However, years spent in the host country and the year of immigration may also indirectly represent the reason for migration, particularly for immigrants from the former Soviet Bloc to Sweden. While the late 1990s and the beginning of the new millennium brought many economic, labor and family reunion immigrants to Sweden from the countries of the former Soviet Bloc, the previous decades were generally characterized by the wave-immigration of asylum-seekers and political refugees escaping from the persecutions in the Soviet Bloc. The premigration experiences of life under comunist rule, defined by central planning, coercion, terror and communist nationalism [35] with the absence of basic human rights or freedoms and with one political party's domination in all aspects of economic and social life [36] could have affected immigrants' health. However, the studies do not agree on whether there is a relationship between health status and the communist regime per se (for a review, see [37]). However, just how the change from a communistic regime to democracy as a result of emigration negatively affects the mental health of Soviet immigrants has been the subject of debate [38]. Years spent in the host country also constitute the period of time when immigrants have been exposed to the post-migration factors in the host society. Migration to a country with different patterns of health and health behaviors, with greater economic satisfaction among its inhabitants and a different civil society might benefit the immigrant's health in time. On the other hand, such stressors of immigration as novelty, not feeling at home in the host country, sense of loss, and discrimination [10] in the host country might affect health negatively.

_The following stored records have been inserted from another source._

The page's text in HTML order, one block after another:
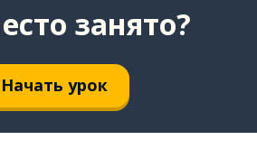
занято?
Начать урок
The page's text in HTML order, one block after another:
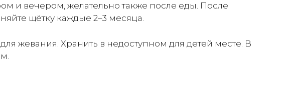
и вечером, желательно также после еды. После
щётку каждые 2–3 месяца.
жевания. Хранить в недоступном для детей месте. В
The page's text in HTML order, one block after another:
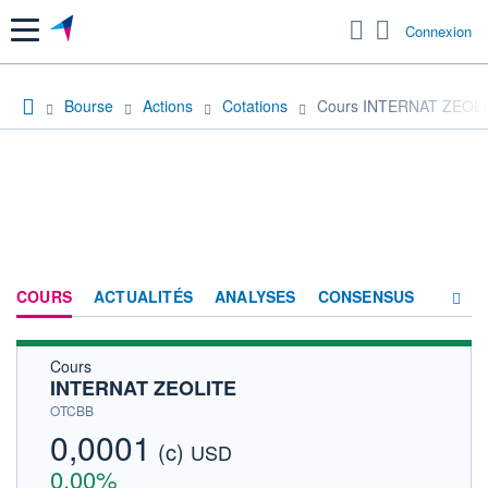
Menu Connexion
Bourse Actions Cotations Cours INTERNAT
COURS ACTUALITÉS ANALYSES CONSENSUS
Cours
INTERNAT ZEOLITE
OTCBB
0,0001 (c) USD
0,00%
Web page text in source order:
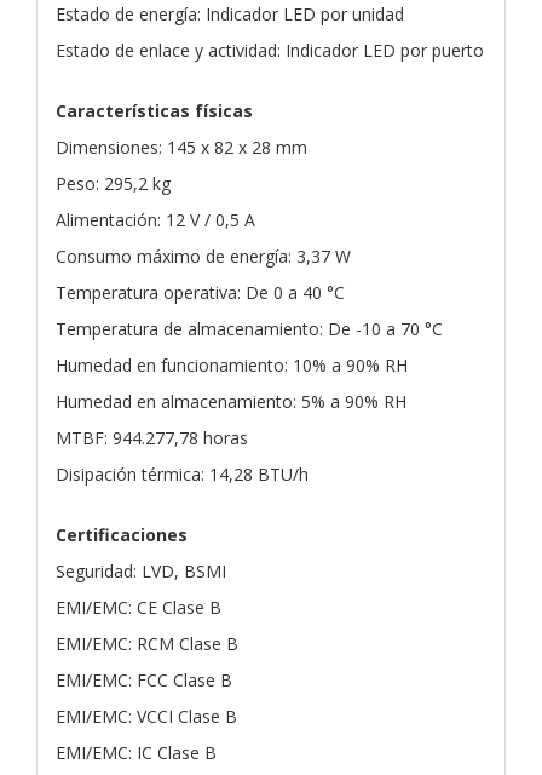
Estado de energía: Indicador LED por unidad
Estado de enlace y actividad: Indicador LED por puerto
Características físicas
Dimensiones: 145 x 82 x 28 mm
Peso: 295,2 kg
Alimentación: 12 V / 0,5 A
Consumo máximo de energía: 3,37 W
Temperatura operativa: De 0 a 40 °C
Temperatura de almacenamiento: De -10 a 70 °C
Humedad en funcionamiento: 10% a 90% RH
Humedad en almacenamiento: 5% a 90% RH
MTBF: 944.277,78 horas
Disipación térmica: 14,28 BTU/h
Certificaciones
Seguridad: LVD, BSMI
EMI/EMC: CE Clase B
EMI/EMC: RCM Clase B
EMI/EMC: FCC Clase B
EMI/EMC: VCCI Clase B
EMI/EMC: IC Clase B
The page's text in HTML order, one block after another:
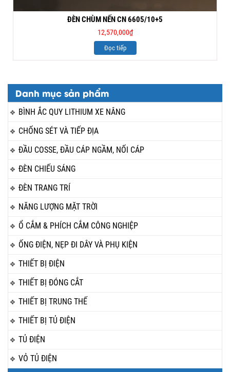
Danh mục sản phẩm
BÌNH ẮC QUY LITHIUM XE NÂNG
CHỐNG SÉT VÀ TIẾP ĐỊA
ĐẦU COSSE, ĐẦU CÁP NGẦM, NỐI CÁP
ĐÈN CHIẾU SÁNG
ĐÈN TRANG TRÍ
NĂNG LƯỢNG MẶT TRỜI
Ổ CẮM & PHÍCH CẮM CÔNG NGHIỆP
ỐNG ĐIỆN, NẸP ĐI DÂY VÀ PHỤ KIỆN
THIẾT BỊ ĐIỆN
THIẾT BỊ ĐÓNG CẮT
THIẾT BỊ TRUNG THẾ
THIẾT BỊ TỦ ĐIỆN
TỦ ĐIỆN
VỎ TỦ ĐIỆN
ĐÈN CHÙM NẾN CN 6605/10+5
12,570,000₫
Đọc tiếp
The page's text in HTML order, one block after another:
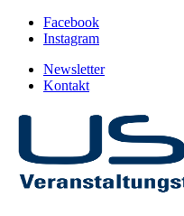
Facebook
Instagram
Newsletter
Kontakt
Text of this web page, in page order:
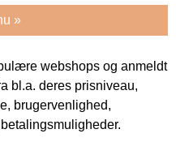
»
webshops og anmeldt
bl.a. deres prisniveau,
brugervenlighed,
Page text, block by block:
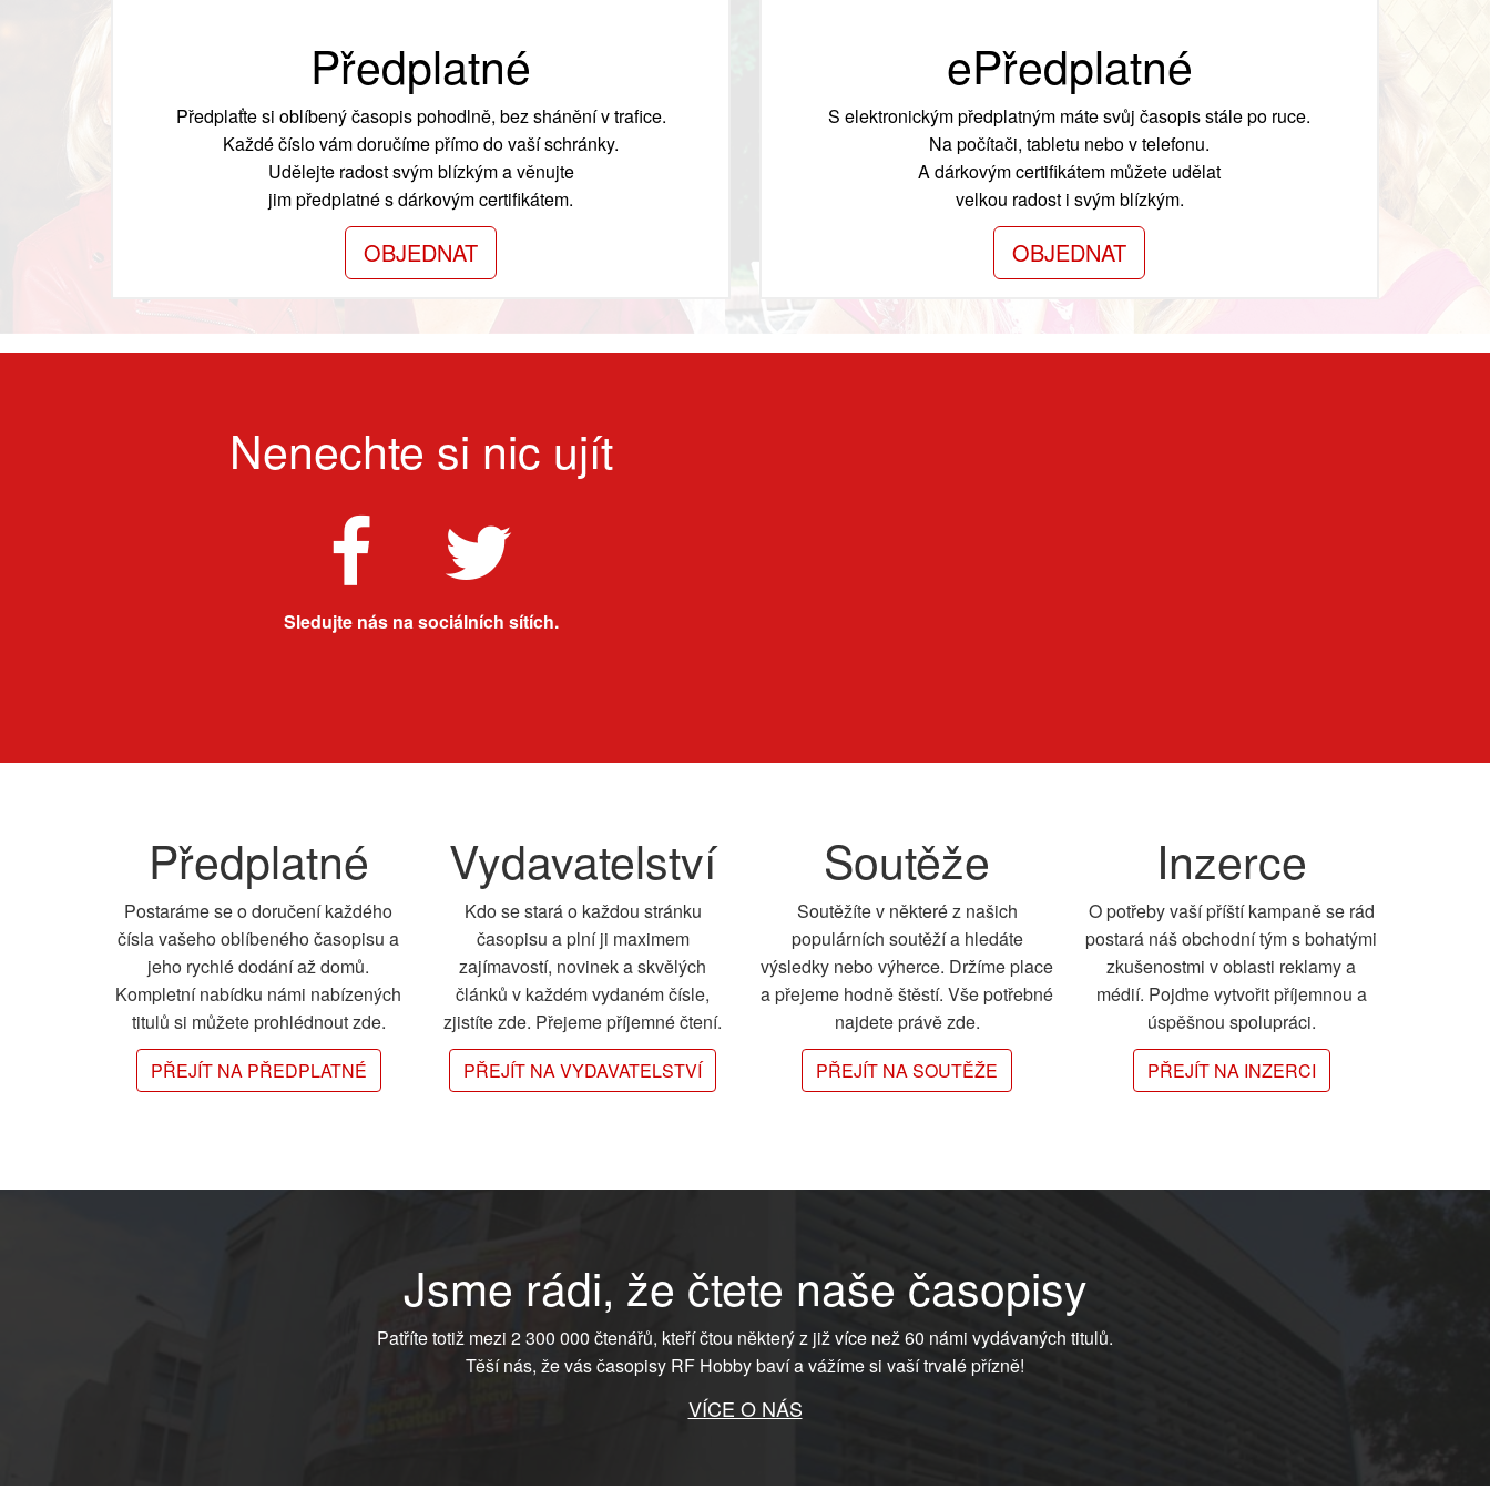
Předplatné
Předplaťte si oblíbený časopis pohodlně, bez shánění v trafice.
Každé číslo vám doručíme přímo do vaší schránky.
Udělejte radost svým blízkým a věnujte
jim předplatné s dárkovým certifikátem.
OBJEDNAT
ePředplatné
S elektronickým předplatným máte svůj časopis stále po ruce.
Na počítači, tabletu nebo v telefonu.
A dárkovým certifikátem můžete udělat
velkou radost i svým blízkým.
OBJEDNAT
Nenechte si nic ujít
Sledujte nás na sociálních sítích.
Předplatné
Postaráme se o doručení každého
čísla vašeho oblíbeného časopisu a
jeho rychlé dodání až domů.
Kompletní nabídku námi nabízených
titulů si můžete prohlédnout zde.
PŘEJÍT NA PŘEDPLATNÉ
Vydavatelství
Kdo se stará o každou stránku
časopisu a plní ji maximem
zajímavostí, novinek a skvělých
článků v každém vydaném čísle,
zjistíte zde. Přejeme příjemné čtení.
PŘEJÍT NA VYDAVATELSTVÍ
Soutěže
Soutěžíte v některé z našich
populárních soutěží a hledáte
výsledky nebo výherce. Držíme place
a přejeme hodně štěstí. Vše potřebné
najdete právě zde.
PŘEJÍT NA SOUTĚŽE
Inzerce
O potřeby vaší příští kampaně se rád
postará náš obchodní tým s bohatými
zkušenostmi v oblasti reklamy a
médií. Pojďme vytvořit příjemnou a
úspěšnou spolupráci.
PŘEJÍT NA INZERCI
Jsme rádi, že čtete naše časopisy
Patříte totiž mezi 2 300 000 čtenářů, kteří čtou některý z již více než 60 námi vydávaných titulů.
Těší nás, že vás časopisy RF Hobby baví a vážíme si vaší trvalé přízně!
VÍCE O NÁS
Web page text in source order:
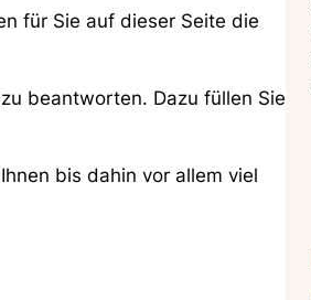
für Sie auf dieser Seite die
beantworten. Dazu füllen Sie
bis dahin vor allem viel

There are various possible pathways of causal influence between these, as well as other factors not mentioned here, and the mental health of immigrants from the former Soviet Bloc. The discussion of each one of them deserves consideration in its own right. Unfortunately, this is not possible in a short article. We therefore limited the scope of this study to the health determinants that have been particularly known to influence the health of persons born in these countries. Our intention in this study was to find out whether these determinants could explain the poorer mental health of immigrants from the former Soviet Bloc often reported in other studies [9,10,38-43]. Thus, the purposes of this study were: (1) to study whether the self-reported mental health (measured here as self-reported psychiatric illness and psychosomatic complaints) was poorer among persons born in the countries of the former Soviet Bloc currently living in Sweden than among Swedish-born persons and (2) to investigate whether the demographic, socioeconomic, and immigration-related characteristics of respondents could explain this.
Methods
Setting and sample
This study was based on eight pooled, cross-sectional random samples of permanent Swedish residents (including immigrants with permanent residence permits or Swedish citizenship). The samples consisted of men and women aged 25 to 84, of whom 385 were immigrants from Poland (n = 161), Eastern Europe (n = 164), and the FSU (n = 60) who arrived in Sweden after 1944. The information was collected by trained interviewers in face-to-face interviews as part of the Swedish Annual Level of Living Survey (SALLS) between 1994 and 2001.
The reliability of the survey questions was tested in other contexts in Swedish [44] and Latin American [45] subsamples and was found to be high. Moreover, the external validity of the self-reported severe or very severe long-standing illness was high. An overreporting frequency of 10% and underreporting of 20% was found [45,46].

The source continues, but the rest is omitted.